When a multinational company buys a trademark in China, everything goes smoothly until it is rejected by the Trademark Office at the assignment formality stage. Because the assignor has a similar trademark for the assigned trademark on similar goods. When a multinational company would like to get assignment for these similar trademarks according to the Trademark Law, they are asked to pay the additional assignment fees, though they would like to get them for free. The key is that the assignor and assignee do not reach a consensus in the agreement ahead of time, which leads to disputes in the end.
In this regard, one has to handle trademark assignment business cautiously to avoid minefields.
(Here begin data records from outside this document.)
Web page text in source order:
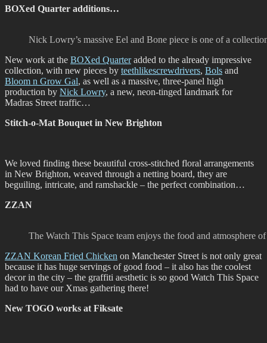
BOXed Quarter additions…
Nick Lowry’s massive Eel and Bone piece is one of a
New work at the BOXed Quarteradded to the already impressive
collection, with new pieces by teethlikescrewdrivers, Bols and
Bloom n Grow Gal, as well as a massive, three-panel high
production by Nick Lowry, a new, neon-tinged landmark for
Madras Street traffic…
Stitch-o-Mat Bouquet in New Brighton
We loved finding these beautiful cross-stitched floral arrangements
in New Brighton, weaved through a netting board, they are
beguiling, intricate, and ramshackle – the perfect combination…
ZZAN
The Watch This Space team enjoys the food and atmosphere
ZZAN Korean Fried Chicken on Manchester Street is not only great
because it has huge servings of good food – it also has the coolest
decor in the city – the graffiti aesthetic is so good Watch This Space
had to have our Xmas gathering there!
New TOGO works at Fiksate

But sometimes when one company is too cautious to get a trademark, it can make the simple procedure more complicated. This can be reflected in the “Pierre Cardin” trademark case. Pierre Cardin had started to bring fashion shows to China as early as 1979. Thereafter, the brand was tagged with a top class, luxurious and distinguished image. Unfortunately, the brand came to the world of being sold out.
At the end of August 2009, Shanghai Century Star Import & Export Corp (Shanghai Century Star) announced the assignment of acquisition agreement of Pierre Cardin. However, Shanghai Century Star soon learned that in early July of 2009, Pierre Cardin had already assigned its trademark registered in 4 classes including leatherware, knitwear, shoes, and gloves in China to Cardanro, a company in Wenzhou, Zhejiang Province, at a price of 37 million euros. What made Shanghai Century Star even more astonished was that Pierre Cardin had already received 33.3 million euros from Cardanro.
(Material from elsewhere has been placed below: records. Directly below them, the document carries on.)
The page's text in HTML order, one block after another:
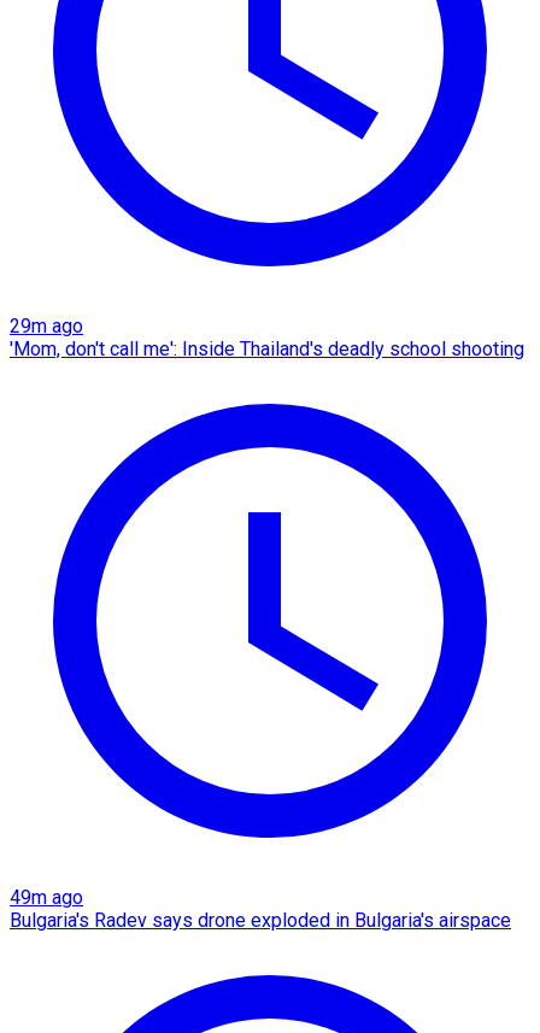
29m ago
'Mom, don't call me': Inside Thailand's deadly school shooting
49m ago
Bulgaria's Radev says drone exploded in Bulgaria's airspace
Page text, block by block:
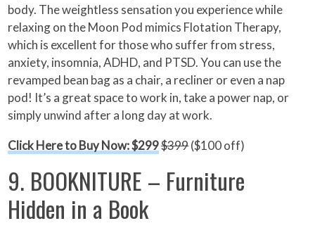
body. The weightless sensation you experience while
relaxing on the Moon Pod mimics Flotation Therapy,
which is excellent for those who suffer from stress,
anxiety, insomnia, ADHD, and PTSD. You can use the
revamped bean bag as a chair, a recliner or even a nap
pod! It’s a great space to work in, take a power nap, or
simply unwind after a long day at work.
Click Here to Buy Now: $299$399($100 off)
9. BOOKNITURE – Furniture
Hidden in a Book
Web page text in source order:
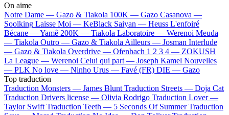
On aime
Notre Dame — Gazo & Tiakola 100K — Gazo Casanova —
Soolking Laisse Moi — KeBlack Saiyan — Heuss L'enfoiré
Bécane —Yamê 200K — Tiakola Laboratoire — Werenoi Meuda
— Tiakola Outro — Gazo & Tiakola Ailleurs — Josman Interlude
— Gazo & Tiakola Overdrive — Ofenbach 1 2 3 4 — ZOKUSH
La League — Werenoi Celui qui part — Joseph Kamel Nouvelles
— PLK No love — Ninho Urus — Favé (FR) DIE — Gazo
Top traduction
Traduction Monsters — James Blunt Traduction Streets — Doja Cat
Traduction Drivers license — Olivia Rodrigo Traduction Lover —
Taylor Swift Traduction Teeth — 5 Seconds Of Summer Traduction

Chinese companies paid extremely high prices to buy the diminished brand, and Pierre Cardin seemed to start the sale skirmish intentionally. Under such circumstances, who was the real owner of Pierre Cardin? Actually Shanghai Century Star neither acquired Pierre Cardin in a whole, nor bought its shares, it was only assigned with Pierre Cardin’s trademark in Greater China including Mainland China, Taiwan, Hong Kong, Macao and Singapore. But Shanghai Century Star made the assignment of trademark as complicated as a company acquisition.
It had gone through a series of procedures and got approval from China’s National Development and Reform Commission, which are only needed in overseas acquisition. Moreover, it set up a subsidiary company in Paris to deal with the trademark assignment work. In fact the trademark assignment of Pierre Cardin could be even faster if Shanghai Century Star didn’t go through all of the unnecessary procedures.
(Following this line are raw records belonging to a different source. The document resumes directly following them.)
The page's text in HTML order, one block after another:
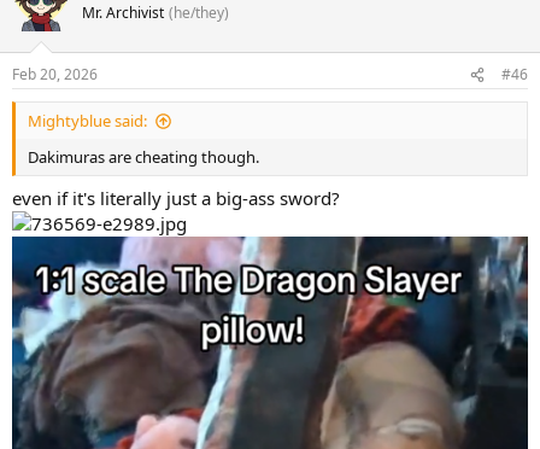
Mr. Archivist (he/they)
Feb 20, 2026 #46
Mightyblue said:
Dakimuras are cheating though.
even if it's literally just a big-ass sword?
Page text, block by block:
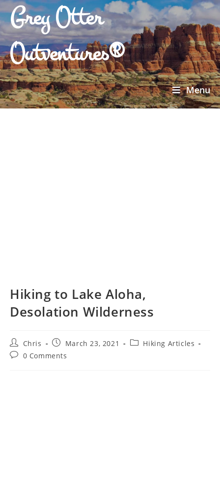
Grey Otter
Outventures®
Menu
Hiking to Lake Aloha,
Desolation Wilderness
Chris March 23, 2021
Hiking Articles
0 Comments
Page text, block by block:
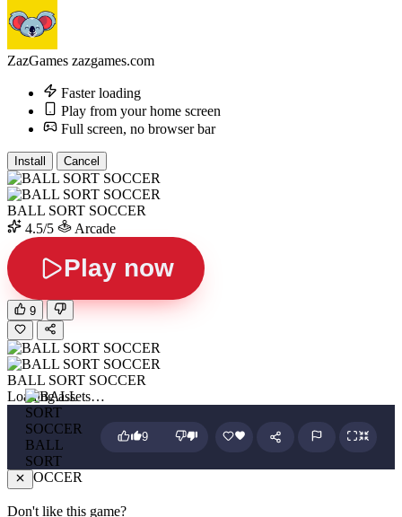
ZazGames zazgames.com
Faster loading
Play from your home screen
Full screen, no browser bar
Install Cancel
BALL SORT SOCCER
4.5/5
Arcade
Play now
9
BALL SORT SOCCER
Loading assets…
BALL
SORT
SOCCER
9
Don't like this game?

Of course, the media may not report accurately. If Shanghai Century Star was intended to acquire Pierre Cardin, then it should ask Pierre Cardin to block any trademark assignments during negotiation, and it should confirm that Pierre Cardin was still the owner of the trademark while signing the agreement and forbid any behavior of trademark assignment and licensing to avoid purchasing a “shell” company without the target trademark.